The technique represents a third option in an ongoing debate over the next big shift in hard disk technology expected to emerge in the next year or two.
Seagate Technology has been championing an approach called heat-assisted magnetic recording (HAMR) that uses a tiny laser light on each drive head to heat a portion of the disk just before a write operation. Rival Hitachi Global Storage Technologies is working on a way to pattern tracks and even bit locations on media.
All sides say they are actively exploring both technologies. Ultimately both technologies will be needed to deliver disks that pack 10 terabits or more per square inch.
Using perpendicular recording, drive makers are now shipping units that pack 530 Gbits per square inch.

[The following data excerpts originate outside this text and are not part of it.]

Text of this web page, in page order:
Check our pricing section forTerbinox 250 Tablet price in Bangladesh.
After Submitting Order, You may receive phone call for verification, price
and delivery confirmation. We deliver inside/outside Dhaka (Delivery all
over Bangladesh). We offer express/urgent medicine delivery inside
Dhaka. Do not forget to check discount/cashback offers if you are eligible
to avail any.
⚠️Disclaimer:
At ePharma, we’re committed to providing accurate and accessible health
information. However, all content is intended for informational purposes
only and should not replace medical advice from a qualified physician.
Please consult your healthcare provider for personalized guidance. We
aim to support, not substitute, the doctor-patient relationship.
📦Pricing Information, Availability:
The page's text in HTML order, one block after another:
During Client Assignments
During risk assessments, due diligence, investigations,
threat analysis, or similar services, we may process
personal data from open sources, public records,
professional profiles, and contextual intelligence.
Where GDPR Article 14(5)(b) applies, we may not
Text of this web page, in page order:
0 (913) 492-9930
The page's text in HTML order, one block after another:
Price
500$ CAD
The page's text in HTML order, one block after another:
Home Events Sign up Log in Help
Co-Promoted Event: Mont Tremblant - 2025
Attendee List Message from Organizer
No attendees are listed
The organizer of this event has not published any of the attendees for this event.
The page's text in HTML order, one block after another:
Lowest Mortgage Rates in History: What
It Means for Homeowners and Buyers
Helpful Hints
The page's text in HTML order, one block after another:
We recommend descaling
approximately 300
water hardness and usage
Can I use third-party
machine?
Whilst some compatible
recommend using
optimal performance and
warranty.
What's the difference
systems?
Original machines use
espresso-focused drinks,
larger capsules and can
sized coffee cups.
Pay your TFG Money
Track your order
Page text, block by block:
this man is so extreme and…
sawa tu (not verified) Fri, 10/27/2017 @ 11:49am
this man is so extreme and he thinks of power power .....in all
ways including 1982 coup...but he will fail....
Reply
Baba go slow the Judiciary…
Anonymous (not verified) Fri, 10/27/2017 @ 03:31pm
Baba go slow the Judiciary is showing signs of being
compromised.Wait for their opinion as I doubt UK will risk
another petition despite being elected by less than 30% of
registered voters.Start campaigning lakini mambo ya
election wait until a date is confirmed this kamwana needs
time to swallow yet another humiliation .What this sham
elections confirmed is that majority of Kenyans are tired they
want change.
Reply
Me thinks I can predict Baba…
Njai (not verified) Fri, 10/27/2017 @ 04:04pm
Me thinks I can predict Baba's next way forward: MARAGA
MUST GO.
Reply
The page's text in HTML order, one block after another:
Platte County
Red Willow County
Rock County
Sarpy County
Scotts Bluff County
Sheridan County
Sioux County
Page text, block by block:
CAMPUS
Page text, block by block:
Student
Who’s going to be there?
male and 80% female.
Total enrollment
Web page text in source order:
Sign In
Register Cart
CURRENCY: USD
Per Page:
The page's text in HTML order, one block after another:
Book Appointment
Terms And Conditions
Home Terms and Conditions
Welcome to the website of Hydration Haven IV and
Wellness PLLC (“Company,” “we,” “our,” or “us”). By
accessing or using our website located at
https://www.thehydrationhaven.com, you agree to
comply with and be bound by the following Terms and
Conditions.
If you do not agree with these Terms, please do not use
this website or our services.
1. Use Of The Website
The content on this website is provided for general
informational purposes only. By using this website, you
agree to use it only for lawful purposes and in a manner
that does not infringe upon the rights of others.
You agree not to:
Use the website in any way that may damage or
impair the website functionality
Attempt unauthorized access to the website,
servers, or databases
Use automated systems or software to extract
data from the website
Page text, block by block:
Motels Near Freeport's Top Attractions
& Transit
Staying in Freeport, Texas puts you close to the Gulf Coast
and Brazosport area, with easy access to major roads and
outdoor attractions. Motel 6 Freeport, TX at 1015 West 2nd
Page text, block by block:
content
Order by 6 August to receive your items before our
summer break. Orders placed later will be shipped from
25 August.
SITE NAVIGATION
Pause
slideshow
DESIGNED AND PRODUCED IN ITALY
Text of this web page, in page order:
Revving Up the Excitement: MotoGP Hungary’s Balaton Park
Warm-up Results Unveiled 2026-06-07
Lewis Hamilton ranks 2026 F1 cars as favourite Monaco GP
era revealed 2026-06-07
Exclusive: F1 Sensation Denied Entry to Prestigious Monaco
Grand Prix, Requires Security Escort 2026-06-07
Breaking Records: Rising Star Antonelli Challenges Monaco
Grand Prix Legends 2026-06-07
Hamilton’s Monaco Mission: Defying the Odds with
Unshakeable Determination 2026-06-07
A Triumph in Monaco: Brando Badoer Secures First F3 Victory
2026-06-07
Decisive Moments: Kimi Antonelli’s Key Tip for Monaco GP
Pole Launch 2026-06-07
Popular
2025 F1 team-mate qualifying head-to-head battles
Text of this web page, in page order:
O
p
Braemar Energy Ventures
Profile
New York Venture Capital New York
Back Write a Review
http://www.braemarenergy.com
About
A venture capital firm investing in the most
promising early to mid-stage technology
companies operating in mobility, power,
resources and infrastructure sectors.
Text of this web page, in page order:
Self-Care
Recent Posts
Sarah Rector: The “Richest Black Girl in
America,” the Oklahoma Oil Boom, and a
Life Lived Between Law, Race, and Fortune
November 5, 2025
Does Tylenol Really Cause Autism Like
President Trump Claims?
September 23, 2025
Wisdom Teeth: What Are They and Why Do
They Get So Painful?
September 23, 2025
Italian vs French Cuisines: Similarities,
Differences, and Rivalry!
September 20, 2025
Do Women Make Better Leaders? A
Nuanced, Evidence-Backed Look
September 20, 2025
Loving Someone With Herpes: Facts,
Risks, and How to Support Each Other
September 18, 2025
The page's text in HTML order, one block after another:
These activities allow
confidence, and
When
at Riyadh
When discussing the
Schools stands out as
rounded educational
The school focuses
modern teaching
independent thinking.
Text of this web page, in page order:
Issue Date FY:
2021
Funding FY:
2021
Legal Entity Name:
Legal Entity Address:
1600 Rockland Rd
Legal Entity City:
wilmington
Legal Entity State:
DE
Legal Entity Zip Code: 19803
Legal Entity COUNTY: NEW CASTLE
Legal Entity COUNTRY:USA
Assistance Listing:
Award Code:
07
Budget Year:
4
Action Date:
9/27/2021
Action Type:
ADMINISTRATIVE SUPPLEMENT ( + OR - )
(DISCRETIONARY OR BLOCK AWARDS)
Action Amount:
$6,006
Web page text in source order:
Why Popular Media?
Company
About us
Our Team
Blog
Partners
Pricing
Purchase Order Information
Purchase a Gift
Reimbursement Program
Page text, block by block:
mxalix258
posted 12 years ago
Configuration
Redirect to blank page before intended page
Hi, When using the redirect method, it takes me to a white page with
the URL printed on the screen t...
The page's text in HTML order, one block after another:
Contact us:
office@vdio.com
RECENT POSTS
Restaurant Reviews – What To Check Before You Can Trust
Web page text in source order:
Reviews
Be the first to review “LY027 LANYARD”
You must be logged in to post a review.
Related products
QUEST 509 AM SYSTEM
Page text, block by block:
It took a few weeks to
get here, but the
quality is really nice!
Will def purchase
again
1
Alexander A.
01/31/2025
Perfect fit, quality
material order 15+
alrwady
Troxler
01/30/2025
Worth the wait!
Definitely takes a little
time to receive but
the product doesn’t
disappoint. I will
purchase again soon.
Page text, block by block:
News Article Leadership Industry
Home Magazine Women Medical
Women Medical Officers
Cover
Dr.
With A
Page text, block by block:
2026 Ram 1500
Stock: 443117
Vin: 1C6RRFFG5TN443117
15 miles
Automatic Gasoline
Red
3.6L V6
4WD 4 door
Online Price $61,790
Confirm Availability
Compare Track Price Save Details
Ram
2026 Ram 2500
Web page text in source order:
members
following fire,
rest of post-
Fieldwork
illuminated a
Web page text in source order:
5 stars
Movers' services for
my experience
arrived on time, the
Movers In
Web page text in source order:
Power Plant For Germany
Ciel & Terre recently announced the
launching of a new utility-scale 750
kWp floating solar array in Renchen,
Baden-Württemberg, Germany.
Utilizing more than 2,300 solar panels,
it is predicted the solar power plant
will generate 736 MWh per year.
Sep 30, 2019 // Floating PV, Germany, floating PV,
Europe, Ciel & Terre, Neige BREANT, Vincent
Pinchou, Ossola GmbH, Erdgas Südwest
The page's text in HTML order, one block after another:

One analyst said the industry may have to choose within the next year one of the contending approaches to get to 1 Tbit/square inch and beyond.
Either patterned media or heat-assisted recording could deliver densities of 1-10 Tbits per square inch and have similar costs based on today's rough estimates. Zhu of Carnegie Mellon believes his approach could cost less than either approach and provide similar gains.
"What is needed to convince the industry is an experimental demonstration [and my lab] is in the process of fabricating such device and testing its performance," Zhu said in an email exchange.
Using MAMR, a drive head emits a microwave field that excites the electrons in the media building up energy that eases the process of writing data. The process uses a localized high frequency ac magnetic field generated by a magnetic thin film stack integrated with existing recording heads.
The stack consists of "a few more magnetic layers within the present recording heads and the additional process will only increase the complexity of the recording heads by 10 percent or less," said Zhu. Thus MAMR "represents the least disruptive approach with substantial gain of storage capacity," he added.
The patent office recently awarded the university a patent on a spin torque oscillator it uses to implement its film stack. "I am sure that every HDD company is starting some sort of effort to investigate this technique," Zhu said.
Indeed Hitachi GST and others have published papers on versions of MAMR.